[Data items]
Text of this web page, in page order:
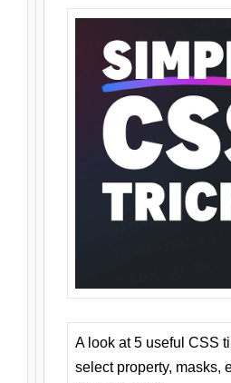
A look at 5 useful CSS
select property, masks,
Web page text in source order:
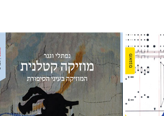
Naphtali Wagner
Ariel Hirschfeld
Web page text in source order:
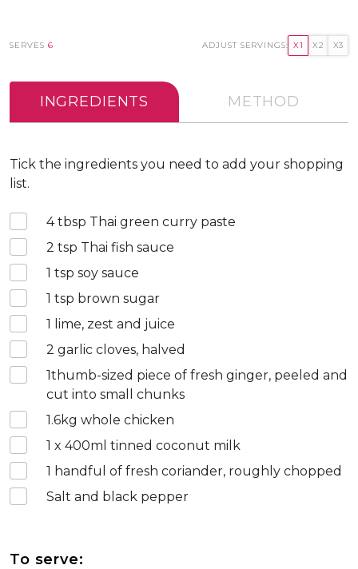
SERVES 6 ADJUST SERVINGS: X1 X2 X3
INGREDIENTS METHOD
Tick the ingredients you need to add your shopping
list.
4tbsp Thai green curry paste
2 tsp Thai fish sauce
1 tsp soy sauce
1 tsp brown sugar
1 lime, zest and juice
2 garlic cloves, halved
1thumb-sized piece of fresh ginger, peeled and
cut into small chunks
1.6kg whole chicken
1 x 400ml tinned coconut milk
1 handful of fresh coriander, roughly chopped
Salt and black pepper
To serve:
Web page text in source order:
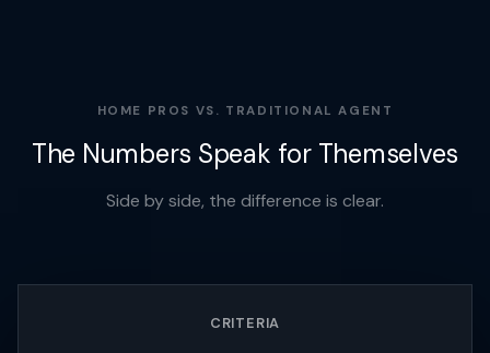
HOME PROS VS. TRADITIONAL AGENT
The Numbers Speak for Themselves
Side by side, the difference is clear.
CRITERIA
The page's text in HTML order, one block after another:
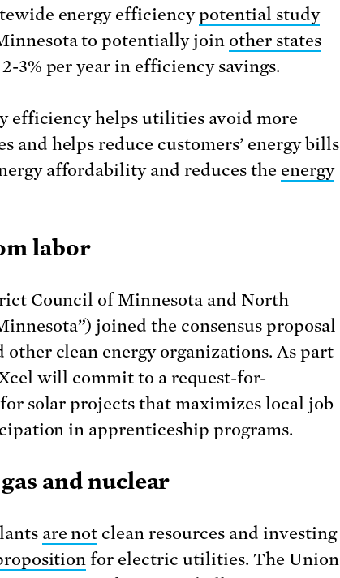
energy efficiency potential study
to potentially join other states
3% per year in efficiency savings.
efficiency helps utilities avoid more
and helps reduce customers’ energy bills
affordability and reduces the energy
labor
Council of Minnesota and North
joined the consensus proposal
other clean energy organizations. As part
will commit to a request-for-
solar projects that maximizes local job
in apprenticeship programs.
and nuclear
are not clean resources and investing
for electric utilities. The Union
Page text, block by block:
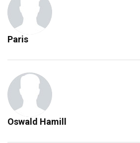
Paris
Oswald Hamill
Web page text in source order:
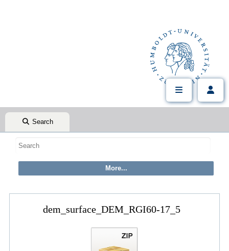
Search
dem_surface_DEM_RGI60-17_5
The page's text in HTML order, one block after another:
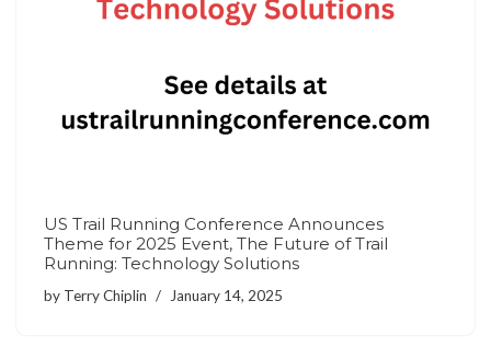
US Trail Running Conference Announces
Theme for 2025 Event, The Future of Trail
Running: Technology Solutions
by Terry Chiplin January 14, 2025
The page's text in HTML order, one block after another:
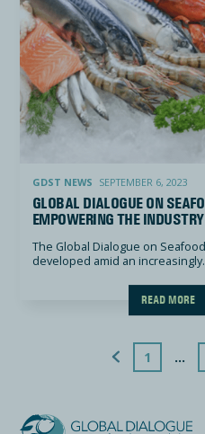
GDST NEWS SEPTEMBER 6, 2023
GLOBAL DIALOGUE ON
EMPOWERING THE
The Global Dialogue on
developed amid an
READ MORE
Previous Page
1 …
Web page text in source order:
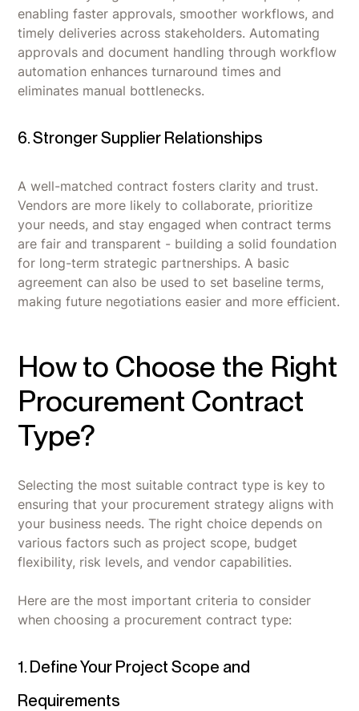
enabling faster approvals, smoother workflows, and
timely deliveries across stakeholders. Automating
approvals and document handling through workflow
automation enhances turnaround times and
eliminates manual bottlenecks.
6. Stronger Supplier Relationships
A well-matched contract fosters clarity and trust.
Vendors are more likely to collaborate, prioritize
your needs, and stay engaged when contract terms
are fair and transparent - building a solid foundation
for long-term strategic partnerships. A basic
agreement can also be used to set baseline terms,
making future negotiations easier and more efficient.
How to Choose the Right
Procurement Contract
Type?
Selecting the most suitable contract type is key to
ensuring that your procurement strategy aligns with
your business needs. The right choice depends on
various factors such as project scope, budget
flexibility, risk levels, and vendor capabilities.
Here are the most important criteria to consider
when choosing a procurement contract type:
1. Define Your Project Scope and
Requirements
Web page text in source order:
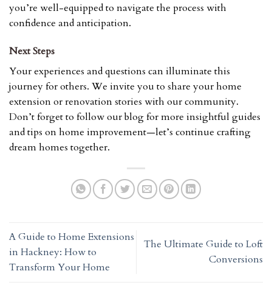
you’re well-equipped to navigate the process with
confidence and anticipation.
Next Steps
Your experiences and questions can illuminate this
journey for others. We invite you to share your home
extension or renovation stories with our community.
Don’t forget to follow our blog for more insightful guides
and tips on home improvement—let’s continue crafting
dream homes together.
A Guide to Home Extensions
in Hackney: How to
Transform Your Home
The Ultimate Guide to Loft
Conversions

* [PROBLEM DESCRIPTION]:
The data above must be copied exactly. Leave out the pictures.

* [PROBLEM SOLUTION]:
Text of this web page, in page order:
A look at 5 useful CSS
select property, masks,
Web page text in source order:
Naphtali Wagner
Ariel Hirschfeld
Web page text in source order:
SERVES 6 ADJUST SERVINGS: X1 X2 X3
INGREDIENTS METHOD
Tick the ingredients you need to add your shopping
list.
4tbsp Thai green curry paste
2 tsp Thai fish sauce
1 tsp soy sauce
1 tsp brown sugar
1 lime, zest and juice
2 garlic cloves, halved
1thumb-sized piece of fresh ginger, peeled and
cut into small chunks
1.6kg whole chicken
1 x 400ml tinned coconut milk
1 handful of fresh coriander, roughly chopped
Salt and black pepper
To serve:
Web page text in source order:
HOME PROS VS. TRADITIONAL AGENT
The Numbers Speak for Themselves
Side by side, the difference is clear.
CRITERIA
The page's text in HTML order, one block after another:
energy efficiency potential study
to potentially join other states
3% per year in efficiency savings.
efficiency helps utilities avoid more
and helps reduce customers’ energy bills
affordability and reduces the energy
labor
Council of Minnesota and North
joined the consensus proposal
other clean energy organizations. As part
will commit to a request-for-
solar projects that maximizes local job
in apprenticeship programs.
and nuclear
are not clean resources and investing
for electric utilities. The Union
Page text, block by block:
Paris
Oswald Hamill
Web page text in source order:
Search
dem_surface_DEM_RGI60-17_5
The page's text in HTML order, one block after another:
US Trail Running Conference Announces
Theme for 2025 Event, The Future of Trail
Running: Technology Solutions
by Terry Chiplin January 14, 2025
The page's text in HTML order, one block after another:
GDST NEWS SEPTEMBER 6, 2023
GLOBAL DIALOGUE ON
EMPOWERING THE
The Global Dialogue on
developed amid an
READ MORE
Previous Page
1 …
Web page text in source order:
enabling faster approvals, smoother workflows, and
timely deliveries across stakeholders. Automating
approvals and document handling through workflow
automation enhances turnaround times and
eliminates manual bottlenecks.
6. Stronger Supplier Relationships
A well-matched contract fosters clarity and trust.
Vendors are more likely to collaborate, prioritize
your needs, and stay engaged when contract terms
are fair and transparent - building a solid foundation
for long-term strategic partnerships. A basic
agreement can also be used to set baseline terms,
making future negotiations easier and more efficient.
How to Choose the Right
Procurement Contract
Type?
Selecting the most suitable contract type is key to
ensuring that your procurement strategy aligns with
your business needs. The right choice depends on
various factors such as project scope, budget
flexibility, risk levels, and vendor capabilities.
Here are the most important criteria to consider
when choosing a procurement contract type:
1. Define Your Project Scope and
Requirements
Web page text in source order:
you’re well-equipped to navigate the process with
confidence and anticipation.
Next Steps
Your experiences and questions can illuminate this
journey for others. We invite you to share your home
extension or renovation stories with our community.
Don’t forget to follow our blog for more insightful guides
and tips on home improvement—let’s continue crafting
dream homes together.
A Guide to Home Extensions
in Hackney: How to
Transform Your Home
The Ultimate Guide to Loft
Conversions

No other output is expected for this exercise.